Die Castro-Regierung dagegen behauptet, dass Fariñas "an einer ausgeprägten Persönlichkeitsstörung leidet und eine Show abzieht". In Kubas einziger Tageszeitung, der von der Kommunistischen Partei herausgegebenen "Granma", heißt es über Farinas, dass "er alleine für die Konsequenzen verantwortlich" sei. "Granma" beschimpft den Dissidenten mit denselben Ausdrücken, die sie seit 40 Jahren gegen alle verwendet, die dem Regime widersprechen: Fariñas sei ein "Konterrevolutionär", ein "Verräter", "subversiv", ein "Anti-Kubaner", "Söldner und Agent im Dienst der USA" usw.

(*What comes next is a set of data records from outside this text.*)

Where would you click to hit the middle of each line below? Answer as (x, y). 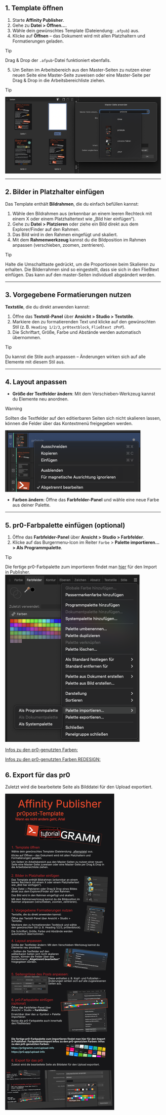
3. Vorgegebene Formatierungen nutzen (68, 295)
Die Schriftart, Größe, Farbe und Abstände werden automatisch (77, 332)
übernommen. (26, 337)
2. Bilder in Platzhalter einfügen (55, 192)
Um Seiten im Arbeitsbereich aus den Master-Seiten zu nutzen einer (82, 70)
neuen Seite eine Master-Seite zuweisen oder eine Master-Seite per (81, 75)
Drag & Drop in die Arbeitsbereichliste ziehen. (59, 80)
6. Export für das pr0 (38, 775)
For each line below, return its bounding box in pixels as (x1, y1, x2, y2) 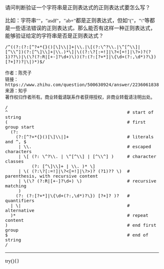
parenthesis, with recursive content (5, 173, 99, 179)
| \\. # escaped (18, 144, 151, 149)
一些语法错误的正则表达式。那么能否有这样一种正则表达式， (10, 25, 156, 31)
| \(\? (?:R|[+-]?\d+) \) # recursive (18, 178, 157, 184)
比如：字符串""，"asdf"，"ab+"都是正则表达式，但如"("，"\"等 (5, 18, 150, 24)
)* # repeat (10, 213, 149, 218)
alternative (5, 208, 35, 213)
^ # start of (5, 109, 154, 115)
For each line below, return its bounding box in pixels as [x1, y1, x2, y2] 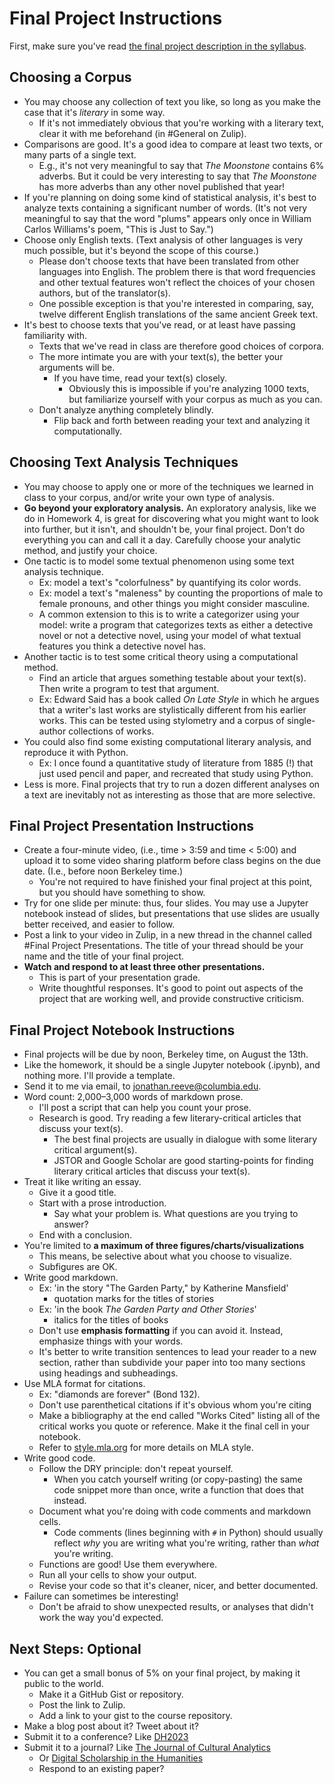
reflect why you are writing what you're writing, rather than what [53, 1537, 320, 1549]
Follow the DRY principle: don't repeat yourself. [38, 1463, 234, 1475]
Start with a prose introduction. [38, 1197, 167, 1209]
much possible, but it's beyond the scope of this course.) [23, 244, 260, 256]
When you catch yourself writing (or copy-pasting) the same [53, 1473, 303, 1486]
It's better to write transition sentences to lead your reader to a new [38, 1346, 317, 1358]
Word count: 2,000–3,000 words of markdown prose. [23, 1091, 244, 1103]
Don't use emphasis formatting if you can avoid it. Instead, [38, 1325, 284, 1337]
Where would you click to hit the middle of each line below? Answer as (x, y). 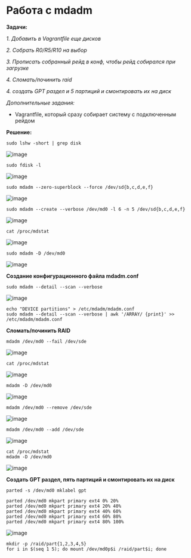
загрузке (17, 68)
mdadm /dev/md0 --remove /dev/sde (49, 407)
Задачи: (17, 27)
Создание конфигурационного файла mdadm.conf (73, 276)
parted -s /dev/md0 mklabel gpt (46, 490)
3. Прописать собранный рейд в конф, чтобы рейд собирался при (91, 62)
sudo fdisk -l (24, 165)
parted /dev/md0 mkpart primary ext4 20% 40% (64, 506)
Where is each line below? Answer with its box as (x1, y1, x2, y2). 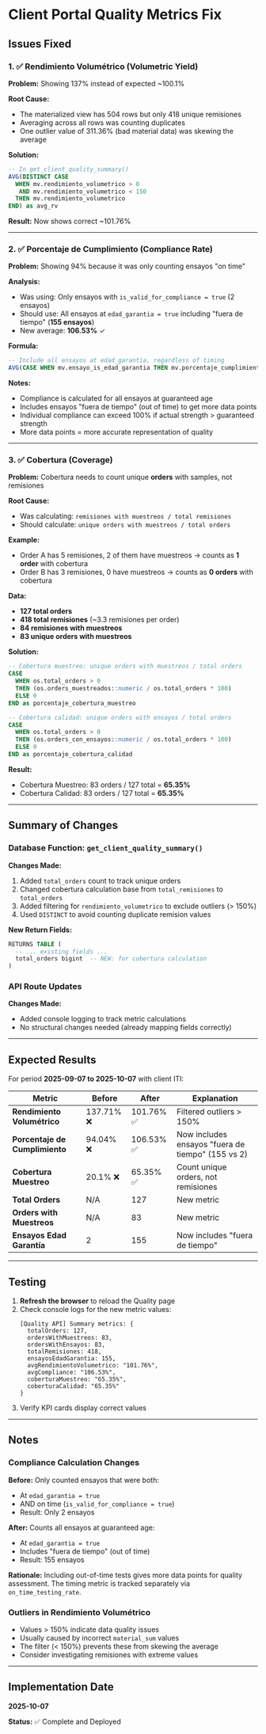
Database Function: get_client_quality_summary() (8, 842, 203, 854)
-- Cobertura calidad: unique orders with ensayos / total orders (8, 713, 232, 721)
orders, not (177, 1172, 218, 1183)
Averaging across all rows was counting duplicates (19, 117, 186, 127)
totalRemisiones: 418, (27, 1348, 102, 1356)
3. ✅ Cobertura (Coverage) (8, 454, 113, 466)
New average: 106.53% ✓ (19, 326, 105, 336)
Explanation (192, 1093, 239, 1104)
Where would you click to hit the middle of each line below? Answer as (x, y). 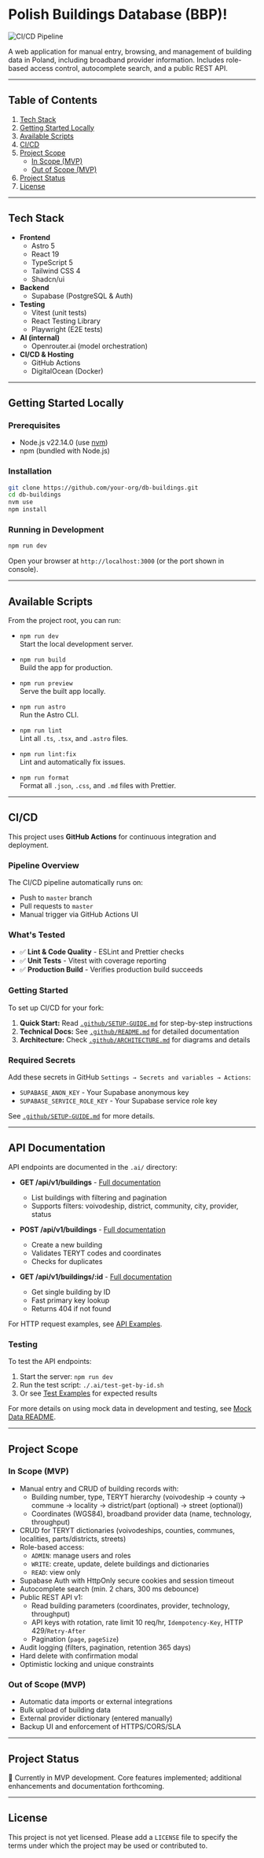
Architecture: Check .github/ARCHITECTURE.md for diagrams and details (135, 1039)
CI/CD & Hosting (47, 354)
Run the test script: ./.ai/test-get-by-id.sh (92, 1385)
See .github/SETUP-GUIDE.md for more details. (82, 1116)
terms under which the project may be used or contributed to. (108, 1845)
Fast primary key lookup (70, 1300)
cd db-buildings (35, 495)
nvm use (21, 502)
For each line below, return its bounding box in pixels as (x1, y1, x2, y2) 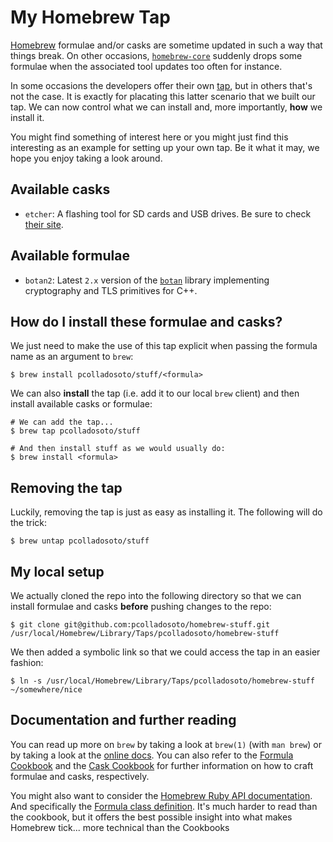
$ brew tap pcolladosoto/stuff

Lech Walesa: Fariñas muss lebend eine wichtige Aufgabe für Kubas Zukunft ausüben
Polens ehemaliger Präsident und Friedensnobelpreisträger Lech Walesa, der sich, wie die IGFM, vehement für die Einhaltung der Menschenrechte auf Kuba einsetzt, hat in einem Telefongespräch mit Fariñas diesen allerdings aufgefordert, den Hungerstreik zu beenden, da Menschen wie er, für die demokratische Zukunft Kubas lebend gebraucht werden.
Europäisches Parlament verabschiedet Resolution
Unterdessen hat das Europäische Parlament eine Resolution verabschiedet, in der die "kontinuierliche Missachtung der Menschenrechte" durch die kubanische Regierung kritisiert wird. Das EP fordert die Castro-Regierung auf, alle politischen Gefangenen freizulassen und die Sensibilität der Trauernden zu achten.